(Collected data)

'''

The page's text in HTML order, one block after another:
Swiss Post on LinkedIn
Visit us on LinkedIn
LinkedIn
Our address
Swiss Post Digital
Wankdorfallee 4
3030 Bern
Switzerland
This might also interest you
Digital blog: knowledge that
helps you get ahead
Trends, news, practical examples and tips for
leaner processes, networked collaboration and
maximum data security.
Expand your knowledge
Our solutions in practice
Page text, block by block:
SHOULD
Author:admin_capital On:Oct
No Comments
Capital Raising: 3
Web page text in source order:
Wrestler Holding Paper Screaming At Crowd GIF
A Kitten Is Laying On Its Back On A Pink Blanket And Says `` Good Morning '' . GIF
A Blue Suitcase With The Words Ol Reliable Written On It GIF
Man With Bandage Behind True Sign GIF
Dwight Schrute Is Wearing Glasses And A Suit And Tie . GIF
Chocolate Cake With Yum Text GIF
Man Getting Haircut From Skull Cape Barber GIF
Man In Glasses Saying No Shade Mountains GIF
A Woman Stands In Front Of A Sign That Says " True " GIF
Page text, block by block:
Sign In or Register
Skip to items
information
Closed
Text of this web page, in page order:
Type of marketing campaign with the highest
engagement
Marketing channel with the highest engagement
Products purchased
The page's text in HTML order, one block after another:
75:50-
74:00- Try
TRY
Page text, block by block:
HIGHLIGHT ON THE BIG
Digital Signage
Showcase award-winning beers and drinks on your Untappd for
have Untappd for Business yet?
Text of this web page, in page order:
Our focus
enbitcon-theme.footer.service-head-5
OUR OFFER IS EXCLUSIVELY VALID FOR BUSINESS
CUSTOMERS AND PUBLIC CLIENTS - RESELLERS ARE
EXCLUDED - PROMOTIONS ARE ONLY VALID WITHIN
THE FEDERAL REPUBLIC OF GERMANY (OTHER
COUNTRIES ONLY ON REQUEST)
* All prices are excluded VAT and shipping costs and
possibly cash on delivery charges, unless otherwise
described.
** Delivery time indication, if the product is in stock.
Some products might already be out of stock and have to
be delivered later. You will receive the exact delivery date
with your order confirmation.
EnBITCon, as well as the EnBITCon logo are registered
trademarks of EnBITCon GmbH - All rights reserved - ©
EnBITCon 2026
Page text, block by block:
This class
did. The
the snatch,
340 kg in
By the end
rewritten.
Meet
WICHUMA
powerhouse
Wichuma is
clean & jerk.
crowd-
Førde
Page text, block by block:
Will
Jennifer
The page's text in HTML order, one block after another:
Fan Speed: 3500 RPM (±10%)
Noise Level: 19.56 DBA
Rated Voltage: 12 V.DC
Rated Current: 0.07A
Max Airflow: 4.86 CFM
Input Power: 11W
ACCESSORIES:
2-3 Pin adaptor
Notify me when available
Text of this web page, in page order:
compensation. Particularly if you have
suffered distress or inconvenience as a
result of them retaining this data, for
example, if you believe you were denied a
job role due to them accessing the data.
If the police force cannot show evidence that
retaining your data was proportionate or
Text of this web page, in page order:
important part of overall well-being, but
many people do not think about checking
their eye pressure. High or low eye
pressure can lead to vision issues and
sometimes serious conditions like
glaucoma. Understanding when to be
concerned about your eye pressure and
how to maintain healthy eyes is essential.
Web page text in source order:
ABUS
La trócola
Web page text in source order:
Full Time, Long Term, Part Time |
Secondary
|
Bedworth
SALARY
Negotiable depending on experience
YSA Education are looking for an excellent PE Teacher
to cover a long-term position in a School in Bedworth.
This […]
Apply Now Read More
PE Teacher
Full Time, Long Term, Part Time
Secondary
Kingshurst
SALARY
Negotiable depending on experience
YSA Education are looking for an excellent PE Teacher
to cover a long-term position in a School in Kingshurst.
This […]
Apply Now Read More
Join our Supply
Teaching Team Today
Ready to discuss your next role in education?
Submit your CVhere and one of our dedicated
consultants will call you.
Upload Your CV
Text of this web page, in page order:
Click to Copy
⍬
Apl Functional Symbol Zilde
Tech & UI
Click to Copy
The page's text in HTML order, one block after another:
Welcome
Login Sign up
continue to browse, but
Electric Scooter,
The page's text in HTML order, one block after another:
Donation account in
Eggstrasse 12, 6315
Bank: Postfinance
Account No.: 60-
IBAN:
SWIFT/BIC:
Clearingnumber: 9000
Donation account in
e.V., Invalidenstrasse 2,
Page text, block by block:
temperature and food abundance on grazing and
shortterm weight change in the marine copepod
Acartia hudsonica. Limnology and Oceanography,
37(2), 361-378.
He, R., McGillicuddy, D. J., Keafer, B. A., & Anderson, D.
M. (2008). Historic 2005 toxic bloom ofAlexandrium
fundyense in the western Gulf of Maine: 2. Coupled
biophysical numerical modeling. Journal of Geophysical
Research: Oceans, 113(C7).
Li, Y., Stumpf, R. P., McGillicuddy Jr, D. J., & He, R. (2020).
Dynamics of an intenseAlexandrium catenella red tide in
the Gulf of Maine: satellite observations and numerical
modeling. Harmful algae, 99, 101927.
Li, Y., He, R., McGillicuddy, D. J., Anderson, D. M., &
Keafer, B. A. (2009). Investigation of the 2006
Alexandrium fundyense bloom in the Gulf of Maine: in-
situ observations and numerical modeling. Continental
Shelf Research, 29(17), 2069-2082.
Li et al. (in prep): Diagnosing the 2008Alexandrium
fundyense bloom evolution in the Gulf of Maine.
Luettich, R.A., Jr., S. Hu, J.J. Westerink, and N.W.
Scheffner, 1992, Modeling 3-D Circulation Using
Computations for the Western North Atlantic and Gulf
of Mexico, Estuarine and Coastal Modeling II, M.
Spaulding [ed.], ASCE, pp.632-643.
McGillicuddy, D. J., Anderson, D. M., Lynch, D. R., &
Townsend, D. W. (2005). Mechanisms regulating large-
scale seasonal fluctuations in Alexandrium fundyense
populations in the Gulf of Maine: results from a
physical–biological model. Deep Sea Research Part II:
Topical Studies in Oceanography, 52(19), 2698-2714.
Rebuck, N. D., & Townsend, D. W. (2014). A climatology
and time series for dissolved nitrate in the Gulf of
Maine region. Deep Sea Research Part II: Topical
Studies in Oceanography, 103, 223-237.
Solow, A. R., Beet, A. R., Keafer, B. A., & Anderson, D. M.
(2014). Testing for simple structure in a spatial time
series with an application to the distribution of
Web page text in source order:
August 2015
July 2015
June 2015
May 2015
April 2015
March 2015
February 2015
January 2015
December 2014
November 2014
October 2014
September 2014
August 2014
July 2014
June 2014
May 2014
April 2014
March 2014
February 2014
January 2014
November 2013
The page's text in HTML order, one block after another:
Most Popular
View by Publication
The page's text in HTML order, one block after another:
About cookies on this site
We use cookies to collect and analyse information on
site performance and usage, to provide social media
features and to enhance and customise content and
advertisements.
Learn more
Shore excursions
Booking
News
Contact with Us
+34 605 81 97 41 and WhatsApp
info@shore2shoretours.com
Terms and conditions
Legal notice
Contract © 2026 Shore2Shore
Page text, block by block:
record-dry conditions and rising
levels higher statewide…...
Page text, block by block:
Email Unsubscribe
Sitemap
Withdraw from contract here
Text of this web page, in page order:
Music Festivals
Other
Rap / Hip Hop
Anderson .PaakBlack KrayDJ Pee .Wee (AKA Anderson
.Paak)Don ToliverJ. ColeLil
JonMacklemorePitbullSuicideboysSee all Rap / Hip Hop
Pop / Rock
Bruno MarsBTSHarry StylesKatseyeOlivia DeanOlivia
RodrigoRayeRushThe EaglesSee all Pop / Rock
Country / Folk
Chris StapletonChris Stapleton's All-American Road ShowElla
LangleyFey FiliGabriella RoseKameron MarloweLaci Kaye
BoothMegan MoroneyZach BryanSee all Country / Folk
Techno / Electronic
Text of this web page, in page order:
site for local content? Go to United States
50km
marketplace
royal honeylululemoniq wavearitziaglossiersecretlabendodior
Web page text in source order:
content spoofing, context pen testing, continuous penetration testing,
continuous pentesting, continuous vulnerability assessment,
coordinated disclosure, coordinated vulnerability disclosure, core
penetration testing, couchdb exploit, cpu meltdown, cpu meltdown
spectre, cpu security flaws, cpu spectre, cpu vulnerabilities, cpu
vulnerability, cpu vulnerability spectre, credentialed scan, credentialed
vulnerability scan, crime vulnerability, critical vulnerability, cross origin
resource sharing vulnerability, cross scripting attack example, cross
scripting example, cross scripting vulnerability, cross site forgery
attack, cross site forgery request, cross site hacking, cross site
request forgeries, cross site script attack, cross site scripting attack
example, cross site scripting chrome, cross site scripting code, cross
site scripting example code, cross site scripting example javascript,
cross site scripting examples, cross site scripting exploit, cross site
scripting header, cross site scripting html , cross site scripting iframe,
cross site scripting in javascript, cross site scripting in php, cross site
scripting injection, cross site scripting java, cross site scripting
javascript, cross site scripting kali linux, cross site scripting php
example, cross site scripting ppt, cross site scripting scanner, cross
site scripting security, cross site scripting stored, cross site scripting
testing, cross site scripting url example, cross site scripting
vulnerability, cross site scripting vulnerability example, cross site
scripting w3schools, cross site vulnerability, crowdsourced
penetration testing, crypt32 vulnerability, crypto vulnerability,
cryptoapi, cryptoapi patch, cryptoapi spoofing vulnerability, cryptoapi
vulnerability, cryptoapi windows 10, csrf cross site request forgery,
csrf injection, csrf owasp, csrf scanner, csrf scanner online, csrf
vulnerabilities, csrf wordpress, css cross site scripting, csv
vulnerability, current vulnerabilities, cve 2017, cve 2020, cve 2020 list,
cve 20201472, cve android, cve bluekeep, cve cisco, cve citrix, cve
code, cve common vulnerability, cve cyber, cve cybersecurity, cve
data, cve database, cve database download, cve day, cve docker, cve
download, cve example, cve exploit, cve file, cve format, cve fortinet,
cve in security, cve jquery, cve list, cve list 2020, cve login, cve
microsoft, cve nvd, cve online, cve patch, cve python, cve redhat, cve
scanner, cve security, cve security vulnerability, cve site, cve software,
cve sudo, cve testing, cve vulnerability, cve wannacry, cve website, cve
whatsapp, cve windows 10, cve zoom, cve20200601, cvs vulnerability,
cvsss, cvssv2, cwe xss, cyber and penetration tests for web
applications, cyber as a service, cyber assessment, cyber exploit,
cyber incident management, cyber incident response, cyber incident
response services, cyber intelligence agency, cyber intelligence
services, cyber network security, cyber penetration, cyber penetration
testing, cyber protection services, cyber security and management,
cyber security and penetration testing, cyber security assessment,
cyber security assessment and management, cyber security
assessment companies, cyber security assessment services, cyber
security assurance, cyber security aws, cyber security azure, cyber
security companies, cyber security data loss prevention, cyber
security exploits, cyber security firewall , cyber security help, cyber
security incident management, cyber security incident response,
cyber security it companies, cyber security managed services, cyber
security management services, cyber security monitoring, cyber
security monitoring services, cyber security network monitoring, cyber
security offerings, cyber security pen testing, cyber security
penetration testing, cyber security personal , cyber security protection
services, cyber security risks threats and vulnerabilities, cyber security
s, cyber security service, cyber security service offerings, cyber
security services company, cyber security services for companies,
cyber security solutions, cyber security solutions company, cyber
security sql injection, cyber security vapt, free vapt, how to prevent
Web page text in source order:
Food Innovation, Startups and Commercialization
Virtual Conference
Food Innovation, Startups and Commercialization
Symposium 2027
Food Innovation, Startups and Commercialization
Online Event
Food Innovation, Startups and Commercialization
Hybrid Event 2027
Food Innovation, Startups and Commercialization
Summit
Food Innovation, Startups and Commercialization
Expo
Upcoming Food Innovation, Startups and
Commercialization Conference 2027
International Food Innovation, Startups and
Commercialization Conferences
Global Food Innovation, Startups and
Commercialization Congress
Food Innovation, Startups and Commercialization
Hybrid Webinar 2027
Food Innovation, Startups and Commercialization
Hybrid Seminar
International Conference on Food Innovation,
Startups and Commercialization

'''

Work request:
Please give back only the lines between the first line of the entries and the line with "maximum data security.", both ends included, word for word.

Answer:
The page's text in HTML order, one block after another:
Swiss Post on LinkedIn
Visit us on LinkedIn
LinkedIn
Our address
Swiss Post Digital
Wankdorfallee 4
3030 Bern
Switzerland
This might also interest you
Digital blog: knowledge that
helps you get ahead
Trends, news, practical examples and tips for
leaner processes, networked collaboration and
maximum data security.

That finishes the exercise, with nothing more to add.